The Paramount release not only opened this weekend to sucky reviews but also underperformed — a lousy $19 million from 3,440 theaters. Yes!

The audience was 61% male vs. 39% female. Johansson’s skin-tight outfit plus the sexual aroma of Japanese manga indicated that Ghost In The Shell was basically about giving guys boners, which would explain the less ardent female response. Box Office Mojo‘s Brad Brevet notes that Scarlett Johansson‘s Lucy opened with $43.8 million, due in part to a larger (50%) female following.

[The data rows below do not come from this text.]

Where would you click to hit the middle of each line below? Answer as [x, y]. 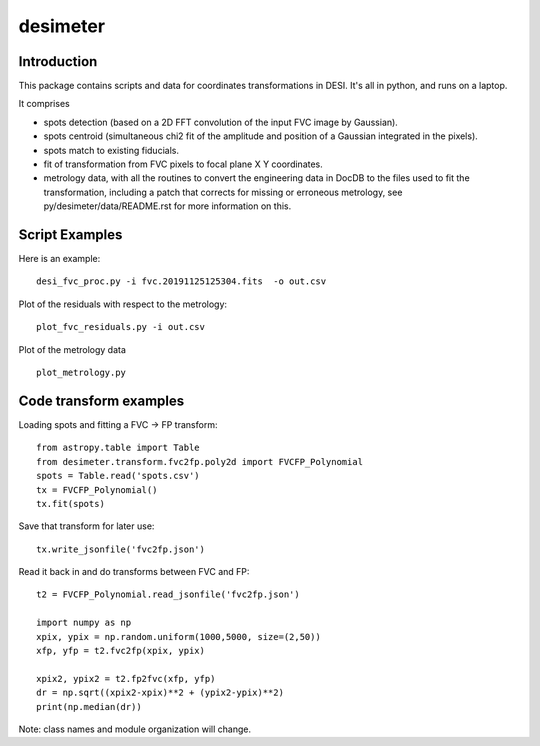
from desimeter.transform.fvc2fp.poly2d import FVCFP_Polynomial [200, 461]
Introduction [58, 61]
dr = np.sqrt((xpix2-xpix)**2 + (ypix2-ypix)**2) [160, 693]
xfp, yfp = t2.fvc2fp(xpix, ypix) [120, 651]
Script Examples [70, 234]
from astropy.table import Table [118, 448]
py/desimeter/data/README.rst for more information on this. [167, 206]
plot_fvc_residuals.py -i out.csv [120, 327]

I’ve been mainlining movies my entire life, and I don’t even want to know about this weekend’s box-office biggies, much less sit through them. The dismally reviewed Boss Baby (50% Metacritic, 48% Rotten Tomatoes) narrowly edged Beauty and the Beast to win the weekend. Lionsgate’s Power Rangers came in fourth with an estimated $14.5 million. Who watches this shit? It’s April 2nd, and there’s almost nothing I want to see between now and May 1st. Well, two or three.

The only film opening next Friday that I believe to be 100% worthy is Cristian Mungiu‘s Graduation.

Who cares about Going in Style, The Case for Christ and Smurfs: The Lost Village (all opening on 4.7)?